Fear Itself

A one-in-a-million risk may not be imaginary, but it’s pretty damned close to it.

Ronald Bailey
Reason Magazine
4/12/2011

Do we pay too much to avoid minuscule risks? Yes, according to a new study by Office of Information and Regulatory Affairs (OIRA) administrator Cass Sunstein and Harvard University economist Richard Zeckhauser. The study, “Overreaction to Fearsome Risks,” published recently in the journal Environmental and Resource Economics, finds that “in the face of a low-probability fearsome risk, people often exaggerate the benefits of preventive, risk-reducing, or ameliorative measures.” Consequently, the researchers find that “in both personal life and politics, the result is damaging overreactions to risks.”

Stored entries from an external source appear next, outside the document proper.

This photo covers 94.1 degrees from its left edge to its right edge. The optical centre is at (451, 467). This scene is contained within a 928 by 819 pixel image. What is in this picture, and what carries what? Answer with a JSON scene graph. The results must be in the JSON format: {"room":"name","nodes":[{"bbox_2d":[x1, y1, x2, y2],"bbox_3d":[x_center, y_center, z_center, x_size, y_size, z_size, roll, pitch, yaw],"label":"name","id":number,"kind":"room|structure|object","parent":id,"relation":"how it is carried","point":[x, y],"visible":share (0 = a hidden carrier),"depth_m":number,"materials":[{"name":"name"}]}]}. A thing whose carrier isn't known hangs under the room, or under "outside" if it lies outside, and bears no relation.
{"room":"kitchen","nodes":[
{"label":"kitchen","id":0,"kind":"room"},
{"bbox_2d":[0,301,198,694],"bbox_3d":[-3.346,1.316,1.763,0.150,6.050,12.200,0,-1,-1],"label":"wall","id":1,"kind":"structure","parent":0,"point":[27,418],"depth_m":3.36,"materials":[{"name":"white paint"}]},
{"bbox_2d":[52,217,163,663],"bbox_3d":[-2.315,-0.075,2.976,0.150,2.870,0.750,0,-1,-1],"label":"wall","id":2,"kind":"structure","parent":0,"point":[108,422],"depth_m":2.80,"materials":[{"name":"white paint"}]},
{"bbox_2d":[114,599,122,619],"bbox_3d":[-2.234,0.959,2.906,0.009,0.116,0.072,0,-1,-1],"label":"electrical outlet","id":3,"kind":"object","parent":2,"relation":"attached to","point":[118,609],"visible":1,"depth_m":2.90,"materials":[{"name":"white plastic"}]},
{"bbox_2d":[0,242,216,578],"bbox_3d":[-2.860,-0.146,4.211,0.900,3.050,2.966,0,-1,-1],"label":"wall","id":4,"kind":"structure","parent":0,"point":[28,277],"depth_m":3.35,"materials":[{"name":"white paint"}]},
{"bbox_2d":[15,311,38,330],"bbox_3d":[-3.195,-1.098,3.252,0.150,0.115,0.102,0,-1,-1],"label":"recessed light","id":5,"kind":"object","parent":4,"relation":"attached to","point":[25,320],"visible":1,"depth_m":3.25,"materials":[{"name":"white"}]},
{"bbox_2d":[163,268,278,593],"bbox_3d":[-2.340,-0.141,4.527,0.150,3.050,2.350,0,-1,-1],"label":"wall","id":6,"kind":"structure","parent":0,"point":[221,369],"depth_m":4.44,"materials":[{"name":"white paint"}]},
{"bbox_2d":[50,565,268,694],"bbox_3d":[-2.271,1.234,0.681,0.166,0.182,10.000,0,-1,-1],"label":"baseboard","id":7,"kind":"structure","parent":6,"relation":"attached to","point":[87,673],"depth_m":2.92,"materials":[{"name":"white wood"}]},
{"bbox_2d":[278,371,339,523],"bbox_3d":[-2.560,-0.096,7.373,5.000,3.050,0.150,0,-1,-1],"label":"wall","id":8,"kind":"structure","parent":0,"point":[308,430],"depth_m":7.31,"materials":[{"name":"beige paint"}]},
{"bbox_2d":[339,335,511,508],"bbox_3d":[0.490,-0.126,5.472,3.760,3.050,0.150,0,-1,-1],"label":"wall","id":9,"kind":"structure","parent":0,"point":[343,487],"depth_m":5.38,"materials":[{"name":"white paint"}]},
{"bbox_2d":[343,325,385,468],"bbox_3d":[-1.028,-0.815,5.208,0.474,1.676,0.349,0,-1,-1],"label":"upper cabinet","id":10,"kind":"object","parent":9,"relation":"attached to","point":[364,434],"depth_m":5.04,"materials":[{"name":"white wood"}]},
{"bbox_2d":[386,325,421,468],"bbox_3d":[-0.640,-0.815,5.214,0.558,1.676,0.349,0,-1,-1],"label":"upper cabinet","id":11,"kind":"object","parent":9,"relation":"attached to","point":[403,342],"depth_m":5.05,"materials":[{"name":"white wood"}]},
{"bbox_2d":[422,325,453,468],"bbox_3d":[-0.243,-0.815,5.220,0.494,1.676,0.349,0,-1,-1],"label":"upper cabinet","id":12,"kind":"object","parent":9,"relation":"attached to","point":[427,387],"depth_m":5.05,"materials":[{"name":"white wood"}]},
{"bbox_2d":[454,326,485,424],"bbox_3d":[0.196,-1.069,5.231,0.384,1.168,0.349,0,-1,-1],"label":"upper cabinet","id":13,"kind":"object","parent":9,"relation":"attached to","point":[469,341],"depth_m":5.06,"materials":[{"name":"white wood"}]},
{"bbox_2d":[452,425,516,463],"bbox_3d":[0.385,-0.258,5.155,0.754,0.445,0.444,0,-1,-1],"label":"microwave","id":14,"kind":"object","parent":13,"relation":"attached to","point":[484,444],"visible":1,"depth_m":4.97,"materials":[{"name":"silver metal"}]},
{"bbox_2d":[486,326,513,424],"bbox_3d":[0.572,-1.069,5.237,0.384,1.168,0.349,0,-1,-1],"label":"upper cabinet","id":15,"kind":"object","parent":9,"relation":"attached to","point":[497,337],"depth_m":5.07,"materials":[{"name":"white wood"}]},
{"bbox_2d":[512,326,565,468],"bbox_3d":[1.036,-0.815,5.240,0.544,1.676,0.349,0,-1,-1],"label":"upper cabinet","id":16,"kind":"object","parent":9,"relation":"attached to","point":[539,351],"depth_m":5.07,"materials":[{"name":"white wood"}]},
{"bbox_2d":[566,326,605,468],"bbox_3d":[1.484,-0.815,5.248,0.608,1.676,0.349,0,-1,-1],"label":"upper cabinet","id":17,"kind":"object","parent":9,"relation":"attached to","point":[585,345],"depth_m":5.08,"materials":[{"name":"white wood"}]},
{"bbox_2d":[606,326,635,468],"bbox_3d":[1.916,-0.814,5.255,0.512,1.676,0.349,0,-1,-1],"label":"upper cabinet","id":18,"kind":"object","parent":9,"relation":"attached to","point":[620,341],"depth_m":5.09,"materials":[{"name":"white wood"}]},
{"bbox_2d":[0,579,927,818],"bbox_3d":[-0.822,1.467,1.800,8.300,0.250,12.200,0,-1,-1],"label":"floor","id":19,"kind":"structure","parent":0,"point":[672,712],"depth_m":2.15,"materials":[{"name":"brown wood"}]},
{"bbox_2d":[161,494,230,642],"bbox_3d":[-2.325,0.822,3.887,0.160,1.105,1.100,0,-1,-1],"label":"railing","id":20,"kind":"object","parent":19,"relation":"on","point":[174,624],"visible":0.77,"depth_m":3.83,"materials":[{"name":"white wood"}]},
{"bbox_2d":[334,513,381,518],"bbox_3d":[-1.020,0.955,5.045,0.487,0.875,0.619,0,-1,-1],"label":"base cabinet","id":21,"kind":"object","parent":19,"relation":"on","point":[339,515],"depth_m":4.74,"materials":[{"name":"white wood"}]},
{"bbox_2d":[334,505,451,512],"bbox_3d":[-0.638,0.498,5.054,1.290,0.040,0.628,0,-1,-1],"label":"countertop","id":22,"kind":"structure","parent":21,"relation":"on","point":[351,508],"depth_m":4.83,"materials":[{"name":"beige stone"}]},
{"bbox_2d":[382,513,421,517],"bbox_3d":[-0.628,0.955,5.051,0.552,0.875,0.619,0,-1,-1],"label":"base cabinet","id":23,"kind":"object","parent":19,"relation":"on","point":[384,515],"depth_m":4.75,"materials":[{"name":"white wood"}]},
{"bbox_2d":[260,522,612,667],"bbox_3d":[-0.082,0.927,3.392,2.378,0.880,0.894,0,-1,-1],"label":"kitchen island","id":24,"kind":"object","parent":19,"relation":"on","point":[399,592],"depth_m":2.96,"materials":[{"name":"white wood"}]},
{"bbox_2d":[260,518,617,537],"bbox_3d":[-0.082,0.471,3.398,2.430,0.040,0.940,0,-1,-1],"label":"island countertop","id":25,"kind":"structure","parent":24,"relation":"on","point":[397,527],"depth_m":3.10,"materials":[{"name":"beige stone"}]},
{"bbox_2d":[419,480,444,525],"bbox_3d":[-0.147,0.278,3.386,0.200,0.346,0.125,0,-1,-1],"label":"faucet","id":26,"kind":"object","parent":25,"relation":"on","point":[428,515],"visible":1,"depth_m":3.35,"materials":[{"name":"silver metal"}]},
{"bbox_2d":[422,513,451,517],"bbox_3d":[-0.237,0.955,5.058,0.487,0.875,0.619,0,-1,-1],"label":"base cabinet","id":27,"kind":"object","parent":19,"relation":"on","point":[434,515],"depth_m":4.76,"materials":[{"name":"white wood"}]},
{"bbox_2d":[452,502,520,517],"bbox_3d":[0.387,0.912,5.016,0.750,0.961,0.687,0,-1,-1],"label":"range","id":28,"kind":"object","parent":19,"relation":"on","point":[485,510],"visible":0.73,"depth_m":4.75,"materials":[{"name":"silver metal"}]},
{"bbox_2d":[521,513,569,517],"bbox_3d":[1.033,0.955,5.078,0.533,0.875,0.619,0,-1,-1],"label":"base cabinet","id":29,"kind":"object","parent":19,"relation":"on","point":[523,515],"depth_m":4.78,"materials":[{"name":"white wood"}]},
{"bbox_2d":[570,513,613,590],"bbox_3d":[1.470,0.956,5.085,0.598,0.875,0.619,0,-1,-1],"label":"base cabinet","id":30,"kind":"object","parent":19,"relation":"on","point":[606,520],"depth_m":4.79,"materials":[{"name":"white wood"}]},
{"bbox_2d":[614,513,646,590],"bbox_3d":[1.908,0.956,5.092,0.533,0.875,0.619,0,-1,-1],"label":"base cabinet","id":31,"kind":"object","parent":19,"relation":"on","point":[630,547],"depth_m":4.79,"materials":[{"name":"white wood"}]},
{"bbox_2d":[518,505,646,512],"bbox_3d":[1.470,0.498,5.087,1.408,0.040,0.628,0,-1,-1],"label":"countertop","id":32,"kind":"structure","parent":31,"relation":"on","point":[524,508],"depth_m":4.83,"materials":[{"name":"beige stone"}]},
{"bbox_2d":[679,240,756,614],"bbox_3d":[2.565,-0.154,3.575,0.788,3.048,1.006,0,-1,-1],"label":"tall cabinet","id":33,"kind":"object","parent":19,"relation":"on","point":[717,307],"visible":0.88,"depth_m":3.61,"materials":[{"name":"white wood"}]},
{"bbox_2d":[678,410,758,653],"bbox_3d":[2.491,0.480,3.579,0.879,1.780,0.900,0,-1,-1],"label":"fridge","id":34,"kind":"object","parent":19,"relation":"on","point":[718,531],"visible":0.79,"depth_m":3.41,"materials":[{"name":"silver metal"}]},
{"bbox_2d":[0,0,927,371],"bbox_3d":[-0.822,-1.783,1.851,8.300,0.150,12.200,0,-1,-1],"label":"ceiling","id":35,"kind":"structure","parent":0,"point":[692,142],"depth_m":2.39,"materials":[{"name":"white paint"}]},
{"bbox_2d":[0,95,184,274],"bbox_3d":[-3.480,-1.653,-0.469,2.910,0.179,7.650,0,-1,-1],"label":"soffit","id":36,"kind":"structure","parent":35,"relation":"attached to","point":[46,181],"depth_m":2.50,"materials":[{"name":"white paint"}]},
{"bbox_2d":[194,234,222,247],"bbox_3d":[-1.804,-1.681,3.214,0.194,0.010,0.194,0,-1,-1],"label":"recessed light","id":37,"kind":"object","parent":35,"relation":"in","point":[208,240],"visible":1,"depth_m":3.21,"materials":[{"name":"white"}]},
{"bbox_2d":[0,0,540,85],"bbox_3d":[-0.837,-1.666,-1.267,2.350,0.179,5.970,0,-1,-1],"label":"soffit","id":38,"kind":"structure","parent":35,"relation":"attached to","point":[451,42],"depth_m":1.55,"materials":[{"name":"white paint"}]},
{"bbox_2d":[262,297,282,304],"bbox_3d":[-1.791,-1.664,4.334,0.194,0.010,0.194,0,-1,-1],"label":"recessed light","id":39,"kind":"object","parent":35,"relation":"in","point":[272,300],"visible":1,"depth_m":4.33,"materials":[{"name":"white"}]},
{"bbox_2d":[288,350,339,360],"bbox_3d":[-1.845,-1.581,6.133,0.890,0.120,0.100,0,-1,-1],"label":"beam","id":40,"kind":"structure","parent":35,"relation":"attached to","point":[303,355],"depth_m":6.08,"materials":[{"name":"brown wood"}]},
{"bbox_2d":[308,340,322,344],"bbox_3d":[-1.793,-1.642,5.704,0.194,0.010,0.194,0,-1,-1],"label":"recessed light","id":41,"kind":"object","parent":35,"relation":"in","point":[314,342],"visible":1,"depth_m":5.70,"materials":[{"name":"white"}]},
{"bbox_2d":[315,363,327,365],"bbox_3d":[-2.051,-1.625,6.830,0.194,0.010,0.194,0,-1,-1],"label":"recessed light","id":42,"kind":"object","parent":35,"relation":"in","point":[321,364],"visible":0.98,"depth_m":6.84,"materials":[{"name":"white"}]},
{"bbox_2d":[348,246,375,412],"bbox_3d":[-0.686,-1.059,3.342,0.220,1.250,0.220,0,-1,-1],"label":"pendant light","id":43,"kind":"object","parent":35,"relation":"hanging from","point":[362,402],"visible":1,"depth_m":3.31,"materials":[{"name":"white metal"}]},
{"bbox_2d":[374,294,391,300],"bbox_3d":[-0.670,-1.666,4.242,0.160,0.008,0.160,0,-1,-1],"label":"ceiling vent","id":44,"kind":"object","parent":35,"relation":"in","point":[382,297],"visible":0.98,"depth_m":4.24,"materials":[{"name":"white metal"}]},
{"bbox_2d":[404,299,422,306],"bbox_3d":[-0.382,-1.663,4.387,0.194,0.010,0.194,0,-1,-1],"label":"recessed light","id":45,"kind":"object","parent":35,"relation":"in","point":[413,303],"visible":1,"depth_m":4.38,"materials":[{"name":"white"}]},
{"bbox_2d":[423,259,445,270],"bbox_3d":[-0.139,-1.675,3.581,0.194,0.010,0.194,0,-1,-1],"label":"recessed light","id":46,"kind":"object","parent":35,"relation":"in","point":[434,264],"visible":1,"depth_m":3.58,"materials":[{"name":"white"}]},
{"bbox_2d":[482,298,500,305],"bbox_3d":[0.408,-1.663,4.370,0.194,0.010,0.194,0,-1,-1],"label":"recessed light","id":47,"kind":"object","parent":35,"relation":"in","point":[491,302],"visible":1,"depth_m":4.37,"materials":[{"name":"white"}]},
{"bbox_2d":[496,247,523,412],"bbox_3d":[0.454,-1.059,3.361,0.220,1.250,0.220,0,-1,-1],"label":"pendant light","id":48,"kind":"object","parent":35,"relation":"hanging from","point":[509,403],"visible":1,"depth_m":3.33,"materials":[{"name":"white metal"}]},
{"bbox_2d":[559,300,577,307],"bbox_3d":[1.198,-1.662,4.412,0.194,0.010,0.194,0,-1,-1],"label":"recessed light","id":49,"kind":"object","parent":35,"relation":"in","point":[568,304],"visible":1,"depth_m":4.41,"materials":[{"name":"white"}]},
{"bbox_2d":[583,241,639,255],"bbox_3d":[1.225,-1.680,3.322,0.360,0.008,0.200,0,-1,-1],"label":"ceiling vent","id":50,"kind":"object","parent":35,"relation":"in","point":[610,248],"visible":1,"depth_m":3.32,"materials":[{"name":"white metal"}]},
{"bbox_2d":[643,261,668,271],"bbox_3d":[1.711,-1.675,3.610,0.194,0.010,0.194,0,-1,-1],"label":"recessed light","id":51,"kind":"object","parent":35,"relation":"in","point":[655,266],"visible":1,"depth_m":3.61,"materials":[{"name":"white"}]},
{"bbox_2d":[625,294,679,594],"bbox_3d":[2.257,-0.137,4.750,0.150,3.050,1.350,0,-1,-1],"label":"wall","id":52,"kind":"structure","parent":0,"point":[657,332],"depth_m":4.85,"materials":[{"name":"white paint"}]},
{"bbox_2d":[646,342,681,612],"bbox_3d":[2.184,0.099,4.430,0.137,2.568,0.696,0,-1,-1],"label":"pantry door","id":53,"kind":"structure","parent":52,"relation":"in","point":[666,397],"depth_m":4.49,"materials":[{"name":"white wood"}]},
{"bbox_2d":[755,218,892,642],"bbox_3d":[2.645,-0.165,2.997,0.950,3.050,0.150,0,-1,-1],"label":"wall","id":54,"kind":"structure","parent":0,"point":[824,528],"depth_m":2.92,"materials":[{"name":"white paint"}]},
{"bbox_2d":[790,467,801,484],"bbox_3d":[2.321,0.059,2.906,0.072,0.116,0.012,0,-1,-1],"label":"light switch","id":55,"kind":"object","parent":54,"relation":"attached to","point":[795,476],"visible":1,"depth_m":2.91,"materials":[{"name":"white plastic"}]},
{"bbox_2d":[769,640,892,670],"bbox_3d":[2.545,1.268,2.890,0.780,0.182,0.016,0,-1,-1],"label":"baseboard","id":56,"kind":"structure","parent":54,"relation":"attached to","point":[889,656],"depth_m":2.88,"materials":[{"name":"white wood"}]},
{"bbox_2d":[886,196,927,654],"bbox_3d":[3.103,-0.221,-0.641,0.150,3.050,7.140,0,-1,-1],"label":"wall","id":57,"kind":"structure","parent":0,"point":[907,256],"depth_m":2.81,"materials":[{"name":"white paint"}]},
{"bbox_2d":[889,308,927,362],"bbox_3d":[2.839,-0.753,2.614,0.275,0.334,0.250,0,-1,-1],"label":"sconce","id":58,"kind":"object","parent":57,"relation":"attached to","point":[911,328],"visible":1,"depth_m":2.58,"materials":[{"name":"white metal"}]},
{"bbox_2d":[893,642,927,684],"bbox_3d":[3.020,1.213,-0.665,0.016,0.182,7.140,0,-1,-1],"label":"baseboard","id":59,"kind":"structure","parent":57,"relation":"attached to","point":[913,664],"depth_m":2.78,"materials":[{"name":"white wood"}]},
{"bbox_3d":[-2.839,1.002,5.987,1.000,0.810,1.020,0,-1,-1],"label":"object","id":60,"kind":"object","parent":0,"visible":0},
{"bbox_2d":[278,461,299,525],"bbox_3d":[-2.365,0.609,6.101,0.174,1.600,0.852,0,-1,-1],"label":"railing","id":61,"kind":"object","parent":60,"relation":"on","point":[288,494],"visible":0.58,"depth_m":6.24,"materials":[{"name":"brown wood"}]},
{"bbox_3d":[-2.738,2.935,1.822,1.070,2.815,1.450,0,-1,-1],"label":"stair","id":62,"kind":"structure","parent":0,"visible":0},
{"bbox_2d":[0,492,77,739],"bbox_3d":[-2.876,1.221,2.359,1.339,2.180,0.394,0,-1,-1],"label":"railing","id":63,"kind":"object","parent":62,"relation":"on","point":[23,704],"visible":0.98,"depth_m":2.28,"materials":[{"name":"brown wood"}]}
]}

Translation: Scared people who don’t understand or care about parsing probabilities end up spending far more than is rational to avoid truly tiny risks. Worse yet, policy makers are often stampeded by frightened constituents into enacting regulations that cost far more than the benefits they offer in risk reduction…

…Ultimately, Sunstein and Zeckhauser suggest that institutional safeguards are the best way to insure against the harmful consequences of public overreaction. They maintain that requiring benefit-cost analysis combined with careful attention to the relevant probabilities “should provide a check on regulations that deviate substantially from objective evidence.” And who will wield benefit-cost analysis as a weapon against public overreaction? Wise bureaucrats, of course. The Office of Information and Regulatory Affairs, they note, “monitors agency action to ensure that it is directed against genuinely significant problems.” And who is in charge of OIRA? None other than the wisest of bureaucrats, Cass Sunstein…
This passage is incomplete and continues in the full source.